* [ENTRIES SUPPLIED]
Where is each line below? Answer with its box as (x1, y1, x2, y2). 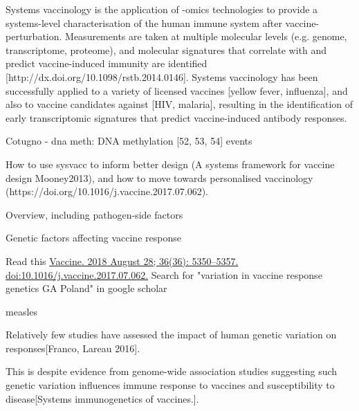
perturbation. (6, 29, 62, 44)
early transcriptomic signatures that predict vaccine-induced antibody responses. (6, 110, 347, 125)
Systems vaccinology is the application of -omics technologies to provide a (6, 2, 318, 16)
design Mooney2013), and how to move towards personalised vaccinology (6, 170, 313, 185)
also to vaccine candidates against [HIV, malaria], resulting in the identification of (6, 97, 353, 111)
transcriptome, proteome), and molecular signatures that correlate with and (6, 42, 327, 57)
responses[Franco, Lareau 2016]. (6, 340, 140, 355)
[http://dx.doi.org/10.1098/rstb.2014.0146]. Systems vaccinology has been (6, 69, 318, 84)
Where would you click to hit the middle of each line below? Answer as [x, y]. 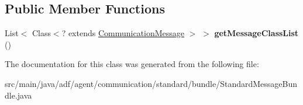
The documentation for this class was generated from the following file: [132, 64]
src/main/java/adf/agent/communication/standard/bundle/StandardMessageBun [151, 83]
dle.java [18, 95]
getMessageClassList [256, 33]
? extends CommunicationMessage [123, 33]
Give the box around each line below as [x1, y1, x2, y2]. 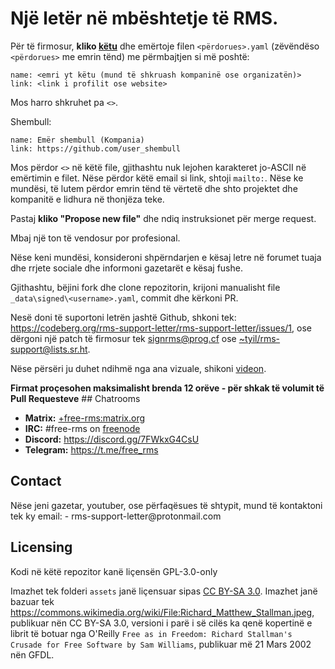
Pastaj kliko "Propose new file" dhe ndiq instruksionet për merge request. [10, 212, 317, 224]
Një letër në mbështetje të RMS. [10, 7, 279, 30]
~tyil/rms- [238, 332, 281, 344]
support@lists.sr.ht [10, 343, 88, 355]
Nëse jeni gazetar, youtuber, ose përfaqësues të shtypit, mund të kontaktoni [10, 499, 323, 511]
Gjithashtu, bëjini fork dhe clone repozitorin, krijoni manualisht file [10, 281, 281, 293]
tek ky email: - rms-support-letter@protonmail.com [10, 510, 222, 522]
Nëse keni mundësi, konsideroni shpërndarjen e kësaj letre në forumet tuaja [10, 251, 322, 263]
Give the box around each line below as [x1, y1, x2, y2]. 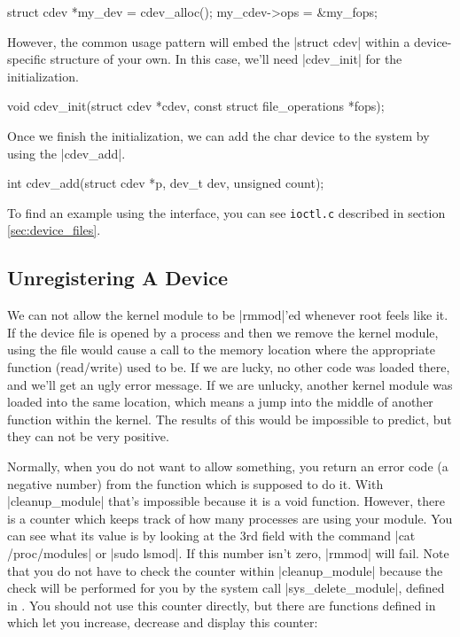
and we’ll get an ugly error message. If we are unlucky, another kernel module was [7, 375, 453, 393]
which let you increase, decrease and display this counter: [7, 613, 318, 632]
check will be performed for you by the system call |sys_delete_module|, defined [7, 579, 445, 597]
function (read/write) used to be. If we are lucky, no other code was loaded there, [7, 357, 450, 376]
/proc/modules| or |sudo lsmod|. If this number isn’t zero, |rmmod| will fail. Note [7, 543, 449, 562]
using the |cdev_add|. [7, 144, 126, 162]
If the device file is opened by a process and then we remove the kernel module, [7, 322, 439, 341]
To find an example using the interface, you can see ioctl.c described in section [7, 203, 446, 221]
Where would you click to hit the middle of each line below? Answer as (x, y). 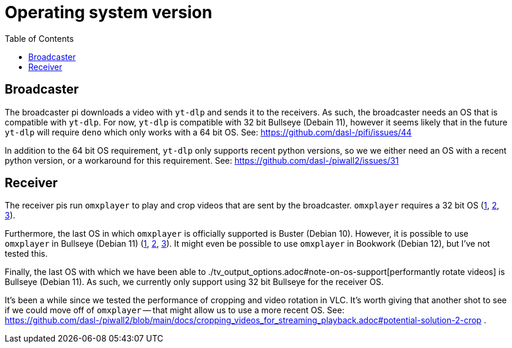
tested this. (26, 254)
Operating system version (109, 12)
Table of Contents (39, 38)
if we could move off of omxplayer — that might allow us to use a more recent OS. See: (175, 310)
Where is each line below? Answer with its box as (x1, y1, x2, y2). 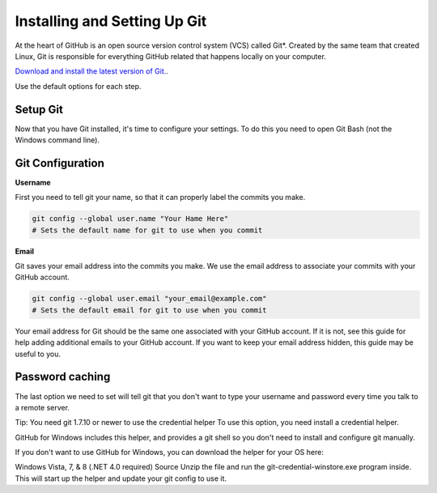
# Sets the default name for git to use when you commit (32, 225, 263, 235)
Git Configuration (15, 156, 104, 170)
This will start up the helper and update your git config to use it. (15, 474, 227, 483)
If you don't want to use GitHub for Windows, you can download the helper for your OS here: (15, 448, 324, 457)
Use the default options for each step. (15, 81, 142, 91)
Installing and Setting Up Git (15, 12, 207, 30)
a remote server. (15, 402, 70, 412)
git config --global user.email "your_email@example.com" (32, 294, 267, 304)
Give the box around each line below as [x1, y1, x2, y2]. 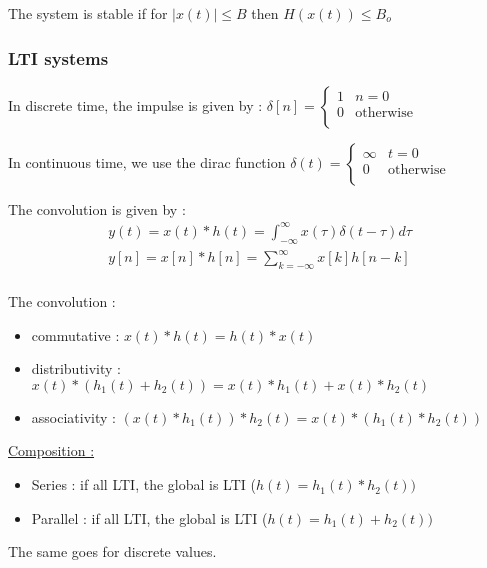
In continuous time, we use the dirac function [8, 151, 286, 172]
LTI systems [8, 45, 109, 70]
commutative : [31, 324, 120, 345]
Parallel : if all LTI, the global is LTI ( [31, 507, 268, 528]
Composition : [8, 440, 95, 461]
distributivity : [31, 358, 122, 379]
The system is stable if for [8, 3, 168, 23]
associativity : [31, 406, 116, 427]
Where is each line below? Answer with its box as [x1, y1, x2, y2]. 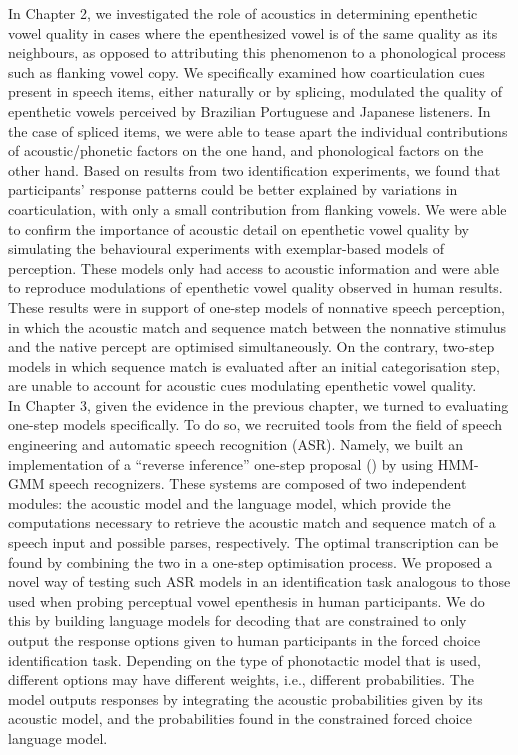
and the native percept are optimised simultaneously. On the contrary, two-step [8, 336, 495, 357]
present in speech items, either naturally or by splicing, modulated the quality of [8, 81, 502, 102]
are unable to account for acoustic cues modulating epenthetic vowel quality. [8, 375, 477, 396]
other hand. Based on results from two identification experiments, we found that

* [WORK ITEM] Would you print exactly the lines in the listing above, from the line bearing "Gjithashtu, bëjini fork" through the line bearing "if we could", leaving out all pictures?

* [RESPONSE TO THE TASK]
Gjithashtu, bëjini fork dhe clone repozitorin, krijoni manualisht file [10, 281, 281, 293]
tek ky email: - rms-support-letter@protonmail.com [10, 510, 222, 522]
Nëse keni mundësi, konsideroni shpërndarjen e kësaj letre në forumet tuaja [10, 251, 322, 263]
Give the box around each line below as [x1, y1, x2, y2]. 
and we’ll get an ugly error message. If we are unlucky, another kernel module was [7, 375, 453, 393]
which let you increase, decrease and display this counter: [7, 613, 318, 632]
check will be performed for you by the system call |sys_delete_module|, defined [7, 579, 445, 597]
function (read/write) used to be. If we are lucky, no other code was loaded there, [7, 357, 450, 376]
/proc/modules| or |sudo lsmod|. If this number isn’t zero, |rmmod| will fail. Note [7, 543, 449, 562]
using the |cdev_add|. [7, 144, 126, 162]
If the device file is opened by a process and then we remove the kernel module, [7, 322, 439, 341]
To find an example using the interface, you can see ioctl.c described in section [7, 203, 446, 221]
Where would you click to hit the middle of each line below? Answer as (x, y). 
tested this. (26, 254)
Operating system version (109, 12)
Table of Contents (39, 38)
if we could move off of omxplayer — that might allow us to use a more recent OS. See: (175, 310)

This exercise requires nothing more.